News Ltd (the Australian arm of News Corp) has launched The Punch, its much rumored foray into conversational media.
Off the bat there’s a fair bit to like. The site hosts a range of writers and also aggregates content from outside News Ltd properties; that’s a reasonable step forward for a mainstream media owned site in Australia, and in that regard it should be noted as a strong positive (even if we can argue that it’s years late in coming.)
My first impressions yesterday, as they are today is that The Punch is Crikey in a blog format. Editor David Penberthy even recognises Crikey in this bizarre statement on Mumbrella:
And then there?¢‚Ǩ‚Ñ¢s Crikey, which operates on the presumption that nothing good has ever come out of mainstream journalism.
Penberthy quite clearly doesn’t read Crikey, or hasn’t for some time, because he’d know that Crikey has become a mouth piece for old media with regular editorials attacking new media, and going to extremes such as suggesting that Google is stealing from newspapers; if anything, Penberthy is less pro-newspaper than Crikey is. But I digress.
My concern, or perhaps what I don’t like about The Punch, is the same thing I don’t like in Crikey in 2009: it appears to be primarily an outlet for views from the rich, famous and/ or well connected. Credit for The Huffington Post is often given due to it providing a similar outlet in the United States, but that analysis ignores the bread and butter in terms of general news reporting and discovery.
But can it work? Penberthy claims that The Punch “fills what we believe is a gap in the market for readers” which is a little bold when there are multiple outlets already for this type of content (be it mostly offline).
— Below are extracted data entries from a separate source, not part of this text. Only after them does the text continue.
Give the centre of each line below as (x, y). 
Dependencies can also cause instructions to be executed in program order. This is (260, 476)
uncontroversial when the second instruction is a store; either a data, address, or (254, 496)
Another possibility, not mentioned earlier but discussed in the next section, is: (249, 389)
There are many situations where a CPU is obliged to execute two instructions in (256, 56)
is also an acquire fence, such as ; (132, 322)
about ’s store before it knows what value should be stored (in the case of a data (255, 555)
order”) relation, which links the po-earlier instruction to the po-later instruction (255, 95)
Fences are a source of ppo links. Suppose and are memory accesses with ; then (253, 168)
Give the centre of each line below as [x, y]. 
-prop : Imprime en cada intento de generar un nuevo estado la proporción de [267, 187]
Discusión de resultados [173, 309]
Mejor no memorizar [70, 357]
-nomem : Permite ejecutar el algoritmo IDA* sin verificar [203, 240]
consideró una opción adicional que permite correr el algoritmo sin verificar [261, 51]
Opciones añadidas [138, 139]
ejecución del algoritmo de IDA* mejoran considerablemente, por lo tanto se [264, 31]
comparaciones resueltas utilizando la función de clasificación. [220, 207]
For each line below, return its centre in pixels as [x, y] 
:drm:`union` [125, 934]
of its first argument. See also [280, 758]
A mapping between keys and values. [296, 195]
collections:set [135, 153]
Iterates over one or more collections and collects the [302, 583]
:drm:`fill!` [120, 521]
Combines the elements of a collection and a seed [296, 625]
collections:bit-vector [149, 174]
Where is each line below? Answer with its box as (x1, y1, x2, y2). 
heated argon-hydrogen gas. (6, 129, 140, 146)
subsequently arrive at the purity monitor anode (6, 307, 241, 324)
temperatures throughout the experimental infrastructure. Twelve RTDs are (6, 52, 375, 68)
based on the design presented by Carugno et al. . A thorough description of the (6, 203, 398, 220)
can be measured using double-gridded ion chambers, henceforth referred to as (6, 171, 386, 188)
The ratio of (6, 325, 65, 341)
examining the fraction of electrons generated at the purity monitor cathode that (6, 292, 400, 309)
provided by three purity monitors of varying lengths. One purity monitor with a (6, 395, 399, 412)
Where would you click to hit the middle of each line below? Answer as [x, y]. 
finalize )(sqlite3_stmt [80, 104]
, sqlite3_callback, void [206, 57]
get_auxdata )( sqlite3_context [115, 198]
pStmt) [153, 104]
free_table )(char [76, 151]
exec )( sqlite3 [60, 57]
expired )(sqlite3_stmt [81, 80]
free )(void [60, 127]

The better analysis is that The Punch provides much needed competition to Crikey, and better still it’s free competition.
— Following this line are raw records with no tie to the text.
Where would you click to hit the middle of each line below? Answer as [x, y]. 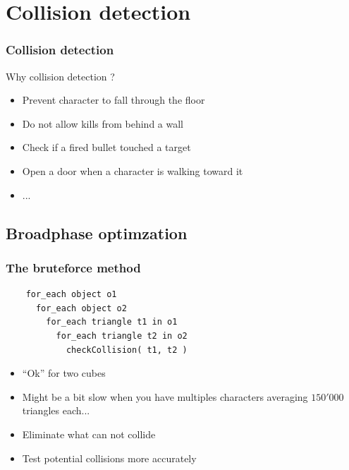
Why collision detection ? [60, 76]
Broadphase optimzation [97, 233]
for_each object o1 [71, 295]
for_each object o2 [81, 308]
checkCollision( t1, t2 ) [127, 350]
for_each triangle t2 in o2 [122, 336]
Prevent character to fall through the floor [114, 100]
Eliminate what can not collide [89, 434]
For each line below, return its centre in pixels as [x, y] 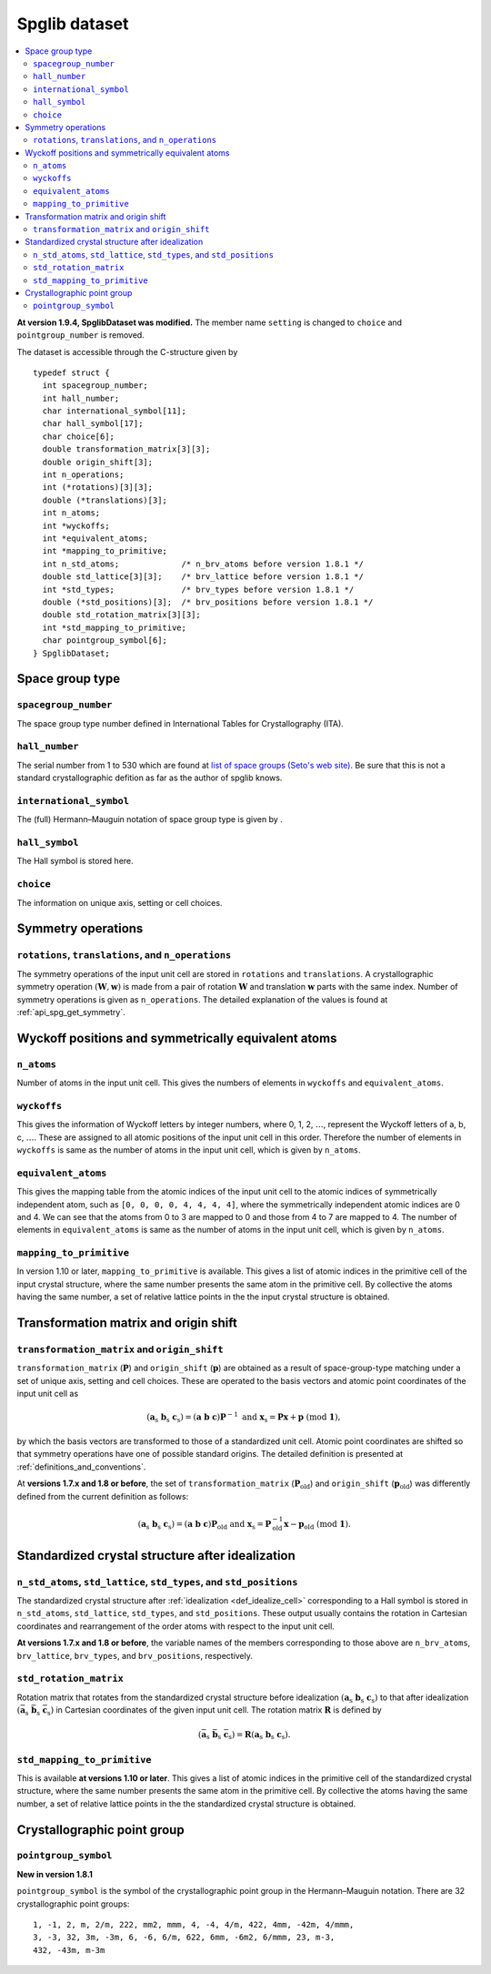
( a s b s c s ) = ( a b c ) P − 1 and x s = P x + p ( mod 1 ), [244, 1418]
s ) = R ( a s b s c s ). [260, 1735]
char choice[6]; [79, 436]
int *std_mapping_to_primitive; [114, 627]
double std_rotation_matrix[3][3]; [122, 615]
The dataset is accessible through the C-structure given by [127, 351]
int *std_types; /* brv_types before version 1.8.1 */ [198, 589]
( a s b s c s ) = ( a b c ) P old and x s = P [205, 1525]

I remember one time I was speaking to Stephen Mayne (Crikey’s founder, no longer with them) and he said to me that he never understood why no one ever set up a site/ service in competition to them. I always considered the problem two fold: establishing the connections Crikey had was difficult to replicate, and the cost of sustaining a competitor at the same scale was prohibitive to most. News Ltd doesn’t face those challenges and hence is placed well in offering much needed competition.
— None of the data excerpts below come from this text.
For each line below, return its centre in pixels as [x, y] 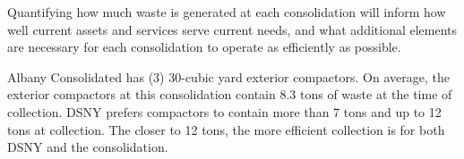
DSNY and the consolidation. [88, 147]
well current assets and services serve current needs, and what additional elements [232, 29]
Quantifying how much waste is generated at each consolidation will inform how [227, 12]
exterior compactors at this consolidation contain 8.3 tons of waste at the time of [230, 94]
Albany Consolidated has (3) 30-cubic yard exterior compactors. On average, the [228, 76]
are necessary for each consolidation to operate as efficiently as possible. [204, 47]
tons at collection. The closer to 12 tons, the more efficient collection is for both [226, 129]
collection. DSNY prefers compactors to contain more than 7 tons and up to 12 [224, 111]
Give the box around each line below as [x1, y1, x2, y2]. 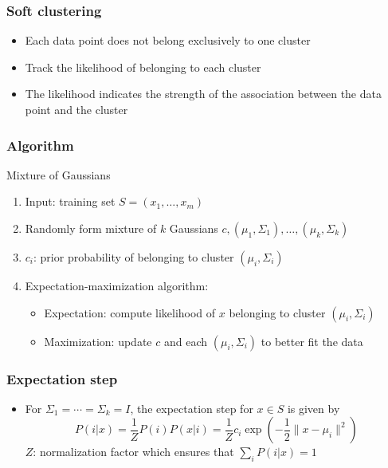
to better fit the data [261, 332, 363, 349]
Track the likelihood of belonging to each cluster [25, 58, 261, 75]
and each [163, 332, 208, 349]
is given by [287, 399, 340, 416]
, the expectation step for [130, 399, 253, 416]
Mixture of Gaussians [6, 166, 111, 183]
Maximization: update [44, 332, 152, 349]
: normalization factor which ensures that [33, 443, 234, 460]
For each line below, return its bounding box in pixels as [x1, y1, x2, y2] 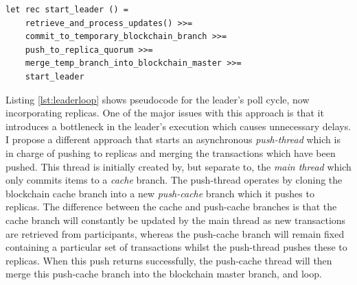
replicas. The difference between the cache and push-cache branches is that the [5, 199, 337, 214]
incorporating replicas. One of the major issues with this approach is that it [5, 106, 324, 120]
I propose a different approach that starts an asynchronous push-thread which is [5, 132, 341, 147]
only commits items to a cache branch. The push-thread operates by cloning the [5, 173, 343, 187]
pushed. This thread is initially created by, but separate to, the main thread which [5, 159, 352, 173]
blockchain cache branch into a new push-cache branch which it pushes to [5, 186, 314, 200]
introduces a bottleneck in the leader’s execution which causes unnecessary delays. [5, 119, 352, 133]
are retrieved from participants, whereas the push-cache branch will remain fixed [5, 226, 345, 240]

It’s early days for The Punch, and given its near blog/ 2.0 format they’ll probably learn and evolve along the way. I wouldn’t consider it brilliant, but it’s not at all bad either, and it may find a solid future. It will be interesting to see where it is in 6 and 12 months time.
Postscript: This quote from Penberthy comes with epic lulzs:
Our site is clean and simple and easy to use. We have avoided the clutter of sites overseas which have slavishly replicated every section of a general news structure and can leave readers overwhelmed.